На уровне нарративном, отвлекаясь от морального толкования, перед нами — забавный анекдот. Можно позавидовать мужу, отделавшемуся от трех жен подряд; во всяком случае, сосед ему завидует и хочет получить средство избавления от докучливой супруги и от будущих ее преемниц. Вместе с тем любому понятно, что этот рассказ представляет собой гиперболу, ибо хотя женами нередко недовольны, едва ли часто желают их смерти, да к тому же еще и в собственном саду. Нет оснований сомневаться в том, что так рассказ и воспринимался простодушными слушателями проповеди, отнюдь не обуреваемыми жаждой метафорического или символического перетолкования занятной маленькой повестушки. На уровне же «моралите» оказывается, что самоубийство этих «жен» есть безусловное благо — освобождение души от смертных грехов. Происходит резкое смысловое и эмоциональное «переключение». Можно предположить, что в зависимости от состава и подготовленности аудитории, в которой излагались «пример» и нравоучение, по-разному воспринимались оба «послания» автора; анекдот был понятен всем, мистическое же толкование — едва ли всем в равной степени.

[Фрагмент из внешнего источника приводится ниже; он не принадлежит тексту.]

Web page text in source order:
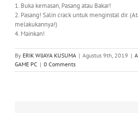
1. Buka kemasan, Pasang atau Bakar!
2. Pasang! Salin crack untuk menginstal dir.
melakukannya!)
4. Mainkan!
By ERIK WIJAYA KUSUMA | Agustus 9th, 2019 |
GAME PC | 0 Comments
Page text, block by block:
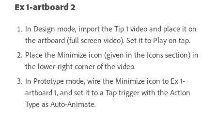
Ex 1-artboard 2
In Design mode, import the Tip 1 video and place it on
the artboard (full screen video). Set it to Play on tap.
Place the Minimize icon (given in the Icons section) in
the lower-right corner of the video.
In Prototype mode, wire the Minimize icon to Ex 1-
artboard 1, and set it to a Tap trigger with the Action
Type as Auto-Animate.
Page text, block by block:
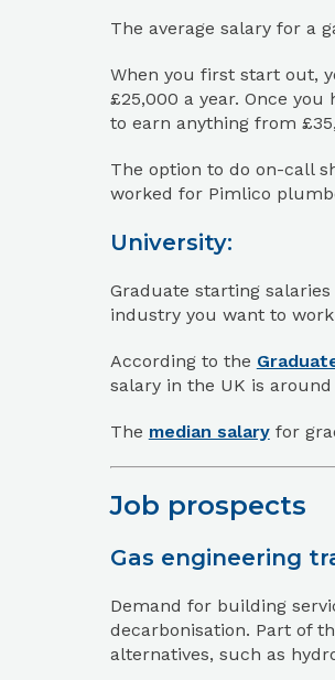
The average salary for a
When you first start out,
£25,000 a year. Once
to earn anything from
The option to do on-call
worked for Pimlico
University:
Graduate starting
industry you want to
According to the
salary in the UK is around
The median salaryfor
Job prospects
Gas engineering
Demand for building
decarbonisation. Part of
alternatives, such as
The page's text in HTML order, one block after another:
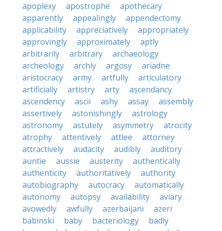
apoplexy
apostrophe
apothecary
apparently
appealingly
appendectomy
applicability
appreciatively
appropriately
approvingly
approximately
aptly
arbitrarily
arbitrary
archaeology
archeology
archly argosy
ariadne
aristocracy
army artfully
articulatory
artificially
artistry arty
ascendancy
ascendency
ascii ashy assay
assembly
assertively
astonishingly
astrology
astronomy
astutely asymmetry
atrocity
atrophy
attentively attlee
attorney
attractively
audacity audibly
auditory
auntie
aussie austerity
authentically
authenticity
authoritatively
authority
autobiography
autocracy
automatically
autonomy
autopsy availability
aviary
avowedly
awfully azerbaijani
azeri
babinski
baby bacteriology
badly
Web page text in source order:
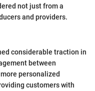
not just from a
and providers.
considerable traction in
between
personalized
customers with
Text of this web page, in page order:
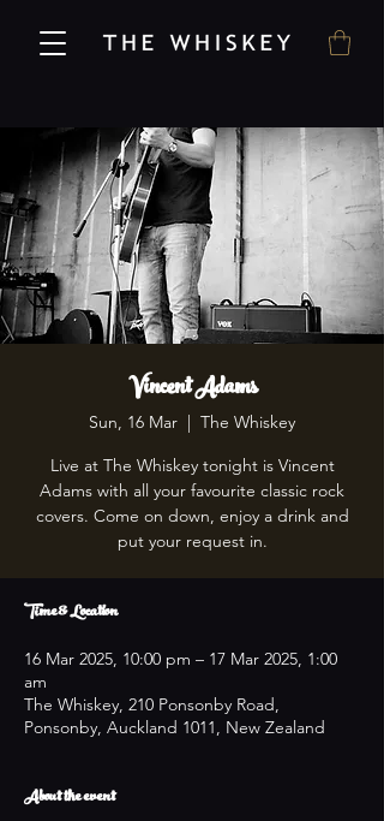
Vincent Adams
Sun, 16 Mar
The Whiskey
Live at The Whiskey tonight is Vincent
Adams with all your favourite classic rock
covers. Come on down, enjoy a drink and
put your request in.
Time & Location
16 Mar 2025, 10:00 pm – 17 Mar 2025, 1:00
am
The Whiskey, 210 Ponsonby Road,
Ponsonby, Auckland 1011, New Zealand
About the event
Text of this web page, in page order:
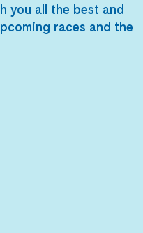
you all the best and
races and the
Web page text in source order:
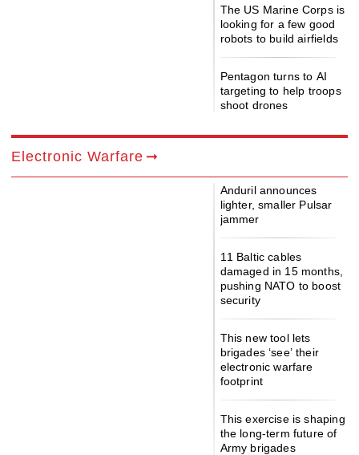
The US Marine Corps is
looking for a few good
robots to build airfields
Pentagon turns to AI
targeting to help troops
shoot drones
Electronic Warfare
Anduril announces
lighter, smaller Pulsar
jammer
11 Baltic cables
damaged in 15 months,
pushing NATO to boost
security
This new tool lets
brigades ‘see’ their
electronic warfare
footprint
This exercise is shaping
the long-term future of
Army brigades
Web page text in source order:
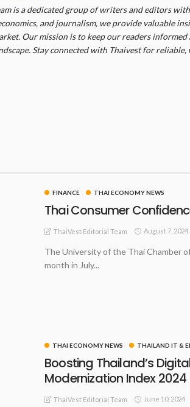
is a dedicated group of writers and editors
and journalism, we provide valuable
Our mission is to keep our readers
Stay connected with Thaivest for
FINANCE THAI ECONOMY NEWS
Thai Consumer
ThaiVest Editorial Team August 7, 2024
The University of the Thai Chamber
month in July...
THAI ECONOMY NEWS THAILAND IT &
Boosting Thailand’s
Modernization Index 2024
ThaiVest Editorial Team June 10, 2024
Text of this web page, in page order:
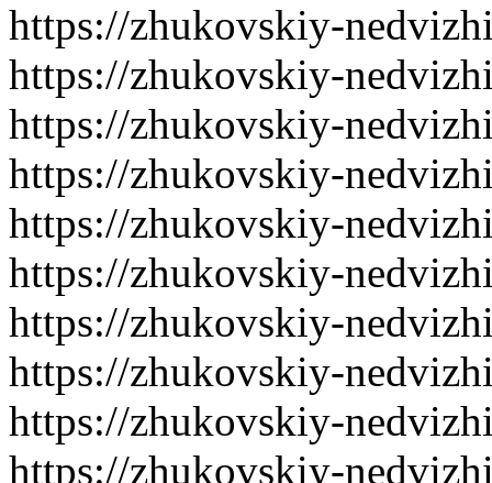
https://zhukovskiy-
https://zhukovskiy-
https://zhukovskiy-
https://zhukovskiy-
https://zhukovskiy-
https://zhukovskiy-
https://zhukovskiy-
https://zhukovskiy-
https://zhukovskiy-
https://zhukovskiy-
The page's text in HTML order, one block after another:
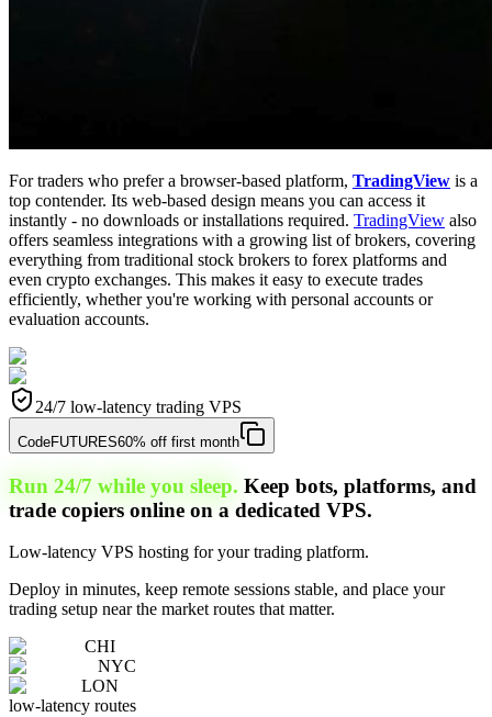
For traders who prefer a browser-based platform, TradingView is a
top contender. Its web-based design means you can access it
instantly - no downloads or installations required. TradingView also
offers seamless integrations with a growing list of brokers, covering
everything from traditional stock brokers to forex platforms and
even crypto exchanges. This makes it easy to execute trades
efficiently, whether you're working with personal accounts or
evaluation accounts.
24/7 low-latency trading VPS
CodeFUTURES60% off first month
Run 24/7 while you sleep. Keep bots, platforms, and
trade copiers online on a dedicated VPS.
Low-latency VPS hosting for your trading platform.
Deploy in minutes, keep remote sessions stable, and place your
trading setup near the market routes that matter.
CHI
NYC
LON
low-latency routes
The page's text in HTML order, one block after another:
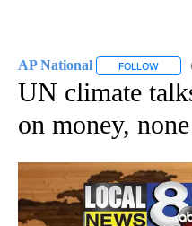
AP National FOLLOW
UN climate
on money,
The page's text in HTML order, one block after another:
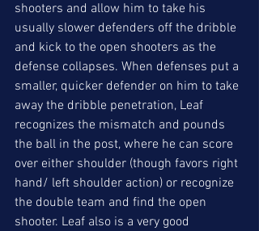
shooters and allow him to take his
usually slower defenders off the dribble
and kick to the open shooters as the
defense collapses. When defenses put a
smaller, quicker defender on him to take
away the dribble penetration, Leaf
recognizes the mismatch and pounds
the ball in the post, where he can score
over either shoulder (though favors right
hand/ left shoulder action) or recognize
the double team and find the open
shooter. Leaf also is a very good
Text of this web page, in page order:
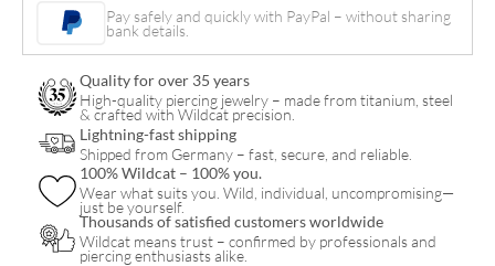
Hoops
quantity
Pay safely and quickly with PayPal – without sharing
bank details.
Quality for over 35 years
High-quality piercing jewelry – made from titanium, steel
& crafted with Wildcat precision.
Lightning-fast shipping
Shipped from Germany – fast, secure, and reliable.
100% Wildcat – 100% you.
Wear what suits you. Wild, individual, uncompromising—
just be yourself.
Thousands of satisfied customers worldwide
Wildcat means trust – confirmed by professionals and
piercing enthusiasts alike.
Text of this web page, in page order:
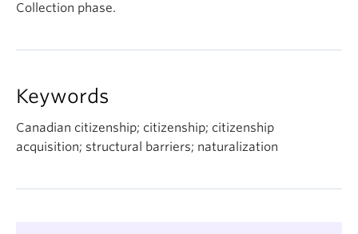
Migration and Citizenship
September 10, 2025
IRCC presentation, presented by Ellermann, A.,
Research and Knowledge Mobilization), 27
Collection phase.
Keywords
Canadian citizenship; citizenship; citizenship
acquisition; structural barriers; naturalization
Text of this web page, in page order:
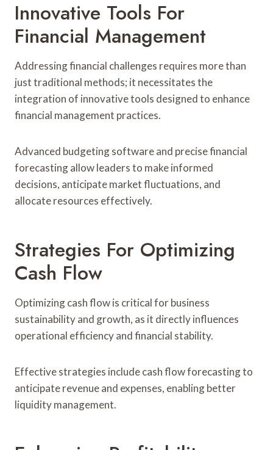
Innovative Tools For
Financial Management
Addressing financial challenges requires more than
just traditional methods; it necessitates the
integration of innovative tools designed to enhance
financial management practices.
Advanced budgeting software and precise financial
forecasting allow leaders to make informed
decisions, anticipate market fluctuations, and
allocate resources effectively.
Strategies For Optimizing
Cash Flow
Optimizing cash flow is critical for business
sustainability and growth, as it directly influences
operational efficiency and financial stability.
Effective strategies include cash flow forecasting to
anticipate revenue and expenses, enabling better
liquidity management.
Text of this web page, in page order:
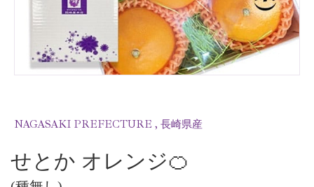
NAGASAKI PREFECTURE , 長崎県産
せとか オレンジ🍊

Знаменитый рассказ о папе Григории, который был рожден от кровосмесительного соития брата с сестрой, впоследствии в неведеньи женился на собственной матери, покинул ее после того, как узнал о родстве с нею, сделался святым отшельником и в конце концов был избран главой католического мира, — этот поражающий воображение и захватывающий рассказ также имел нравоучение, и из него выяснялось, что государь, завещавший сыну беречь сестру, — не кто иной, как Христос, брат — человек, сестра — душа, происшедший от их сожительства сын — род людской, брак этого человека с матерью означает его вхождение в церковь и т. д. (GR, 81). Это «моралите» — свидетельство того, что любой сюжет мог быть перетолкован в плане спасения или гибели души и что за его персонажами неизменно скрывались — в глазах ученого интерпретатора — божество или черт, грех и достижение царства небесного.